Walter Lasecki and collaborators win Best Paper at W4A

The paper explores how automated speech recognition and crowd-sourced human correction and generation of transcripts can be traded off to improve accuracy and latency.

Walter Lasecki Enlarge
Walter Lasecki

A team of four researchers including Prof. Walter Lasecki has won a Best Paper Award at the Web for All (W4A) Conference, which took place April 11-13, 2016 in Montreal.

The paper, entitled The Effects of Automatic Speech Recognition Quality on Human Transcription Latency, explores how automated speech recognition and crowd-sourced human correction and generation of transcripts can be traded off to improve accuracy and latency.

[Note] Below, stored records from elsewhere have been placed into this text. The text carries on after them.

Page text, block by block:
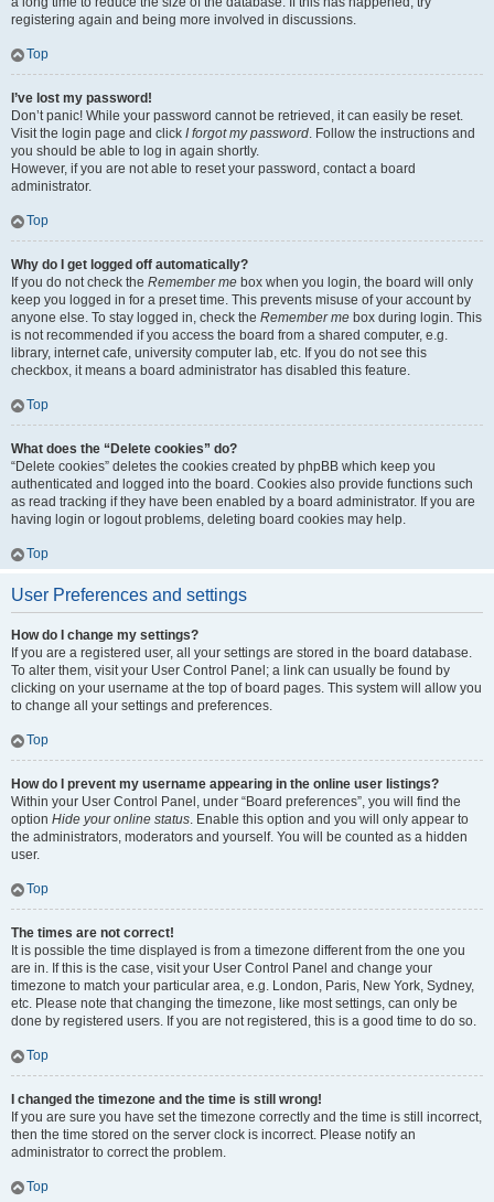
registering again and being more involved in discussions.
Top
I’ve lost my password!
Don’t panic! While your password cannot be retrieved, it can easily be reset.
Visit the login page and click I forgot my password. Follow the instructions and
you should be able to log in again shortly.
However, if you are not able to reset your password, contact a board
administrator.
Top
Why do I get logged off automatically?
If you do not check the Remember me box when you login, the board will only
keep you logged in for a preset time. This prevents misuse of your account by
anyone else. To stay logged in, check the Remember me box during login. This
is not recommended if you access the board from a shared computer, e.g.
library, internet cafe, university computer lab, etc. If you do not see this
checkbox, it means a board administrator has disabled this feature.
Top
What does the “Delete cookies” do?
“Delete cookies” deletes the cookies created by phpBB which keep you
authenticated and logged into the board. Cookies also provide functions such
as read tracking if they have been enabled by a board administrator. If you are
having login or logout problems, deleting board cookies may help.
Top
User Preferences and settings
How do I change my settings?
If you are a registered user, all your settings are stored in the board database.
To alter them, visit your User Control Panel; a link can usually be found by
clicking on your username at the top of board pages. This system will allow you
to change all your settings and preferences.
Top
How do I prevent my username appearing in the online user listings?
Within your User Control Panel, under “Board preferences”, you will find the
option Hide your online status. Enable this option and you will only appear to
the administrators, moderators and yourself. You will be counted as a hidden
user.
Top
The times are not correct!
It is possible the time displayed is from a timezone different from the one you
are in. If this is the case, visit your User Control Panel and change your
timezone to match your particular area, e.g. London, Paris, New York, Sydney,
etc. Please note that changing the timezone, like most settings, can only be
done by registered users. If you are not registered, this is a good time to do so.
Top
I changed the timezone and the time is still wrong!
If you are sure you have set the timezone correctly and the time is still incorrect,
then the time stored on the server clock is incorrect. Please notify an
administrator to correct the problem.
Top

Transcription makes speech accessible to deaf and hard of hearing people. Despite high cost, converting speech to text is still done manually by human experts in most real-world settings because the quality of automated speech recognition (ASR) is still too low. Manual conversion can require more than 5 times the original audio time, which also introduces significant latency. Giving transcriptionists ASR output as a starting point seems like a reasonable approach to making humans more efficient and thereby reducing this cost, but the effectiveness of this approach is related to the quality of the speech recognition output. At high error rates, fixing inaccurate speech recognition output may take longer than producing the transcription from scratch, and transcriptionists may not always realize when transcription output is too inaccurate to be useful. By better understanding this problem, future systems can more efficiently combine both sources of transcription.

Prof. Walter Lasecki received his PhD in Computer Science from the University of Rochester in 2015 and joined the faculty at Michigan the same year. His research combines human and machine computation to create intelligent systems that can solve problems ranging from accessibility needs for users with disabilities to rapid analysis of large data sets. He has helped to introduce continuous real-time crowdsourcing, as well as the crowd agent model, which uses computer-mediated groups of people submitting input simultaneously to create a collective intelligence capable of completing tasks better than any constituent member.